**Exercise directions:**
Please quote exactly the lines below from the line containing "onto graphics card" to the line containing "Configuring consoles for", both lines included, and nothing else.

**Data for analysis:**
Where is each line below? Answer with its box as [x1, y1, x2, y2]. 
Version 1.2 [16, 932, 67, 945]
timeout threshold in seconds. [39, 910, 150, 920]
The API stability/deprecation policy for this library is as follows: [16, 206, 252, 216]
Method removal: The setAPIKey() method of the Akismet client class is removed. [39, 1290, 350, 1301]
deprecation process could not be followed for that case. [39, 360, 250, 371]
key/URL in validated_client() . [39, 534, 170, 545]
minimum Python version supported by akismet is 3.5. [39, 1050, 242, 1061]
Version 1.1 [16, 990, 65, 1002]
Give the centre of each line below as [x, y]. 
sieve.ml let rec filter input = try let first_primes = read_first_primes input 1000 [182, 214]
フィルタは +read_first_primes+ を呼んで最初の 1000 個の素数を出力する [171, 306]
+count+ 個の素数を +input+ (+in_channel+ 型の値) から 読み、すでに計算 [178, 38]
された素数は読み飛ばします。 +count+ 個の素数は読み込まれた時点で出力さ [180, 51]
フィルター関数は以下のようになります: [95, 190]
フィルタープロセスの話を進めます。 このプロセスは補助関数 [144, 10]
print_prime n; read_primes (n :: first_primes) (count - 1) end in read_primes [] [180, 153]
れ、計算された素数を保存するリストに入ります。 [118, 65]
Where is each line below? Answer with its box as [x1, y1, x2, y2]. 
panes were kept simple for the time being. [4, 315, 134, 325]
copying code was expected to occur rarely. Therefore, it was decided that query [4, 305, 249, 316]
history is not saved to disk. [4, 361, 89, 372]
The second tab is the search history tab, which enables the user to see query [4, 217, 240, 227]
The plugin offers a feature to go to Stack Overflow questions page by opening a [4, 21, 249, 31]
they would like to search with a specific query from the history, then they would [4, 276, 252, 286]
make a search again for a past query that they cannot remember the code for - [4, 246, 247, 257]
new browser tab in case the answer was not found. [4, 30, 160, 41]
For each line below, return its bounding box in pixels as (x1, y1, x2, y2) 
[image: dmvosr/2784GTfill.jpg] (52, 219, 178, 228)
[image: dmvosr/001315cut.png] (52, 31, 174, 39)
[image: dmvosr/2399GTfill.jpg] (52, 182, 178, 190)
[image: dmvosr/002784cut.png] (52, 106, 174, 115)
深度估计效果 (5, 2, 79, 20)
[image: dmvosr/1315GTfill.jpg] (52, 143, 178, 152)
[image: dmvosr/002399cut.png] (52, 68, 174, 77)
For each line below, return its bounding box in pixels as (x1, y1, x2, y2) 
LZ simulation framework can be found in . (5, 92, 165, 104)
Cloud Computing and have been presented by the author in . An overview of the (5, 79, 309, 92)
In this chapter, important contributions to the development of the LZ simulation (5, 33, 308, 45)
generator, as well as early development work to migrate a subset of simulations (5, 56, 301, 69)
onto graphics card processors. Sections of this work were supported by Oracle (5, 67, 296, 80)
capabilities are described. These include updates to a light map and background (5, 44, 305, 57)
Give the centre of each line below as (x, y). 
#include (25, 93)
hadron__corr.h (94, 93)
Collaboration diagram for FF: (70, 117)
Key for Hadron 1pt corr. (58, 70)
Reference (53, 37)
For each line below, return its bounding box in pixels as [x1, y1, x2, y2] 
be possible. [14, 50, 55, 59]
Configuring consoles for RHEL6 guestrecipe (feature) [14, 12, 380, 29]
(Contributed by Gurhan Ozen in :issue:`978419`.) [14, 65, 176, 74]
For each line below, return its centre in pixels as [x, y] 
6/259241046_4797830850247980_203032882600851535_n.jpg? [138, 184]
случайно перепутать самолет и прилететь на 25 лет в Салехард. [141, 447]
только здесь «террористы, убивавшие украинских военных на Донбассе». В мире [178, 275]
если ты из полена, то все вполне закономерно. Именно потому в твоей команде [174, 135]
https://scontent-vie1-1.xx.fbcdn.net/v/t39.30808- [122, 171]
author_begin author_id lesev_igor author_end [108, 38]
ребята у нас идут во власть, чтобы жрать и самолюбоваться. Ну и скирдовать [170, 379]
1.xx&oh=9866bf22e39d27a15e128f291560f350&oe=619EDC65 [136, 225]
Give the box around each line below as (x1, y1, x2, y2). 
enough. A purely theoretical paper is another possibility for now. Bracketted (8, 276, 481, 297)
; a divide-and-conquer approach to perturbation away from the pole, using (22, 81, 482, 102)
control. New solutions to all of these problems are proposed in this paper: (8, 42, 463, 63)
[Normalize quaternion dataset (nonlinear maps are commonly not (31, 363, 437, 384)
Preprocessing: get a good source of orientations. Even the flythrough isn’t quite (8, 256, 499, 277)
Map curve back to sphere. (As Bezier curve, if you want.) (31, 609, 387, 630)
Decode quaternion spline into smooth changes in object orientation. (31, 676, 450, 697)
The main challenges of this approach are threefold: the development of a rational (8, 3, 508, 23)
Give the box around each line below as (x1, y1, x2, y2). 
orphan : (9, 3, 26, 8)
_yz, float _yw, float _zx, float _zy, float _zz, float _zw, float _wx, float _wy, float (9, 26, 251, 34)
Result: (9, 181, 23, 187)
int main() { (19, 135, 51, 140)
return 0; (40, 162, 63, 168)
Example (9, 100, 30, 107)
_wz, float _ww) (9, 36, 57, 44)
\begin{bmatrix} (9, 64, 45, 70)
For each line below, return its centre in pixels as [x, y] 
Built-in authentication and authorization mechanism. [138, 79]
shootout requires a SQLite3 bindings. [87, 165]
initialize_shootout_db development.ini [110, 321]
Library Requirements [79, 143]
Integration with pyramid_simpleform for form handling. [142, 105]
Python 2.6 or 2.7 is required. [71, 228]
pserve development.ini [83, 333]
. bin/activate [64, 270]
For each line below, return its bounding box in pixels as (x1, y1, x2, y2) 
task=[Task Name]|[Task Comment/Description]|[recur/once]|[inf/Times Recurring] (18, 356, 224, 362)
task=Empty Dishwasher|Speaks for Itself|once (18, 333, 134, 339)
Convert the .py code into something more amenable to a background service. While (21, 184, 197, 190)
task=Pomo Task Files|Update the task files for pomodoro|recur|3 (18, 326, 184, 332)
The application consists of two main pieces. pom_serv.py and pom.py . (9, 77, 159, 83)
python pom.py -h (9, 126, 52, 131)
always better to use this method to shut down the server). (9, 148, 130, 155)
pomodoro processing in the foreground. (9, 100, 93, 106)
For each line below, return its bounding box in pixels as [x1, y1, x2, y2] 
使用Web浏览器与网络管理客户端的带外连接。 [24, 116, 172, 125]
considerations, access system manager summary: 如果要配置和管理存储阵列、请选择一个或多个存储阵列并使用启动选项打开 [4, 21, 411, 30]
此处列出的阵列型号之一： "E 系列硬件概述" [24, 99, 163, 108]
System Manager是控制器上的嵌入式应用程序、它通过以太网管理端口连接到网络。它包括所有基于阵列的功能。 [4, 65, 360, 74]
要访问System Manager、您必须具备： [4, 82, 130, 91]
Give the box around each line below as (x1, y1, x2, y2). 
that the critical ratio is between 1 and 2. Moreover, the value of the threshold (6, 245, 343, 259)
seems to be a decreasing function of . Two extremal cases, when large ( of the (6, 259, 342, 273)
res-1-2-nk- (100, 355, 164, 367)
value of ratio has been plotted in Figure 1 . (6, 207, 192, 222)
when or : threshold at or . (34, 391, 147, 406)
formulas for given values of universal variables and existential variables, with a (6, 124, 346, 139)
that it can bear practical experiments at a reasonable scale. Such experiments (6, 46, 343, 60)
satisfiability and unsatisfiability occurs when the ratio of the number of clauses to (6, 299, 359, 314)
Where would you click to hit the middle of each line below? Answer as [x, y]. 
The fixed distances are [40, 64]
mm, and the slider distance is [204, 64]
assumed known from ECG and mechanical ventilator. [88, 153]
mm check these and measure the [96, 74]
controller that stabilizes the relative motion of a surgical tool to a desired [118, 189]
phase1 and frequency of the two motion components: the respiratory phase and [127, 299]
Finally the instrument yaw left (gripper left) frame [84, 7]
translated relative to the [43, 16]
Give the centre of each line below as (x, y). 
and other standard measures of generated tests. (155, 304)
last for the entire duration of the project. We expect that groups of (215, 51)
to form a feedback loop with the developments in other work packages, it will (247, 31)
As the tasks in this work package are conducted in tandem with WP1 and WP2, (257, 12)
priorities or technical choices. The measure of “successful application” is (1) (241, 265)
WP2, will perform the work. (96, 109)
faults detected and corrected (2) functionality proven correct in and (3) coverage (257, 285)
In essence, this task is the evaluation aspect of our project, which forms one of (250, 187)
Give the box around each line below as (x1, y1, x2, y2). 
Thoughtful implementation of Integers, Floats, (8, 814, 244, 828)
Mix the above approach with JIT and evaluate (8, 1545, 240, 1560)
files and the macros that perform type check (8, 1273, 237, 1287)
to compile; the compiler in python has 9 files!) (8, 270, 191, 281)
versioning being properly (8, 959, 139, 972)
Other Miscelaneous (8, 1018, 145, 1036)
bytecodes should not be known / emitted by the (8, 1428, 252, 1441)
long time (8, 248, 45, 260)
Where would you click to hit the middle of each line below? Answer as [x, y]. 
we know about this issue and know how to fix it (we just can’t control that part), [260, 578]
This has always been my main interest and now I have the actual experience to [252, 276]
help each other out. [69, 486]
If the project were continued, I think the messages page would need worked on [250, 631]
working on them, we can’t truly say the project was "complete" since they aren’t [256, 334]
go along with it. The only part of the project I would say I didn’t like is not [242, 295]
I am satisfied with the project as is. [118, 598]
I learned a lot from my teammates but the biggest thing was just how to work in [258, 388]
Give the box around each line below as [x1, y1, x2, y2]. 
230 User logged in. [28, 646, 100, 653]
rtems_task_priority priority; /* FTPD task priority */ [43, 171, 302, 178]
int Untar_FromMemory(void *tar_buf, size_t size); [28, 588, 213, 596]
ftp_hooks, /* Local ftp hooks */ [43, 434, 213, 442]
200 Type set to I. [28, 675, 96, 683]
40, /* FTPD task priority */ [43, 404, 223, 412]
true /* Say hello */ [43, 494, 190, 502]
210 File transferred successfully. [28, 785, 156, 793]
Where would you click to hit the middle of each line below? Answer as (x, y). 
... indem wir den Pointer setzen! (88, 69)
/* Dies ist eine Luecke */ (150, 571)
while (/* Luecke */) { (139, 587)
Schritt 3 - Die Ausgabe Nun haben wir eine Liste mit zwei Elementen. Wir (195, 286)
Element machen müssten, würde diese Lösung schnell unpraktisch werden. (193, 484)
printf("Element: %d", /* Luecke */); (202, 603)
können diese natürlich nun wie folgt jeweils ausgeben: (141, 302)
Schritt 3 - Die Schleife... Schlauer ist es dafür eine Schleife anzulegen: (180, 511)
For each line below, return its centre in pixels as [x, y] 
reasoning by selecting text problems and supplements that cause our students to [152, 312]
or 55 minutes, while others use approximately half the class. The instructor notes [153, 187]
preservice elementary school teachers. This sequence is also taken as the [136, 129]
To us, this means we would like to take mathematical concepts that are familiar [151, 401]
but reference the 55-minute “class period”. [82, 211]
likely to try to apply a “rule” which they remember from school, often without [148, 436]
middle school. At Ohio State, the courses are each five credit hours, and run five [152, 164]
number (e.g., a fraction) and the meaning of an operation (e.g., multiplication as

**Answer to the problem:**
onto graphics card processors. Sections of this work were supported by Oracle (5, 67, 296, 80)
capabilities are described. These include updates to a light map and background (5, 44, 305, 57)
Give the centre of each line below as (x, y). 
#include (25, 93)
hadron__corr.h (94, 93)
Collaboration diagram for FF: (70, 117)
Key for Hadron 1pt corr. (58, 70)
Reference (53, 37)
For each line below, return its bounding box in pixels as [x1, y1, x2, y2] 
be possible. [14, 50, 55, 59]
Configuring consoles for RHEL6 guestrecipe (feature) [14, 12, 380, 29]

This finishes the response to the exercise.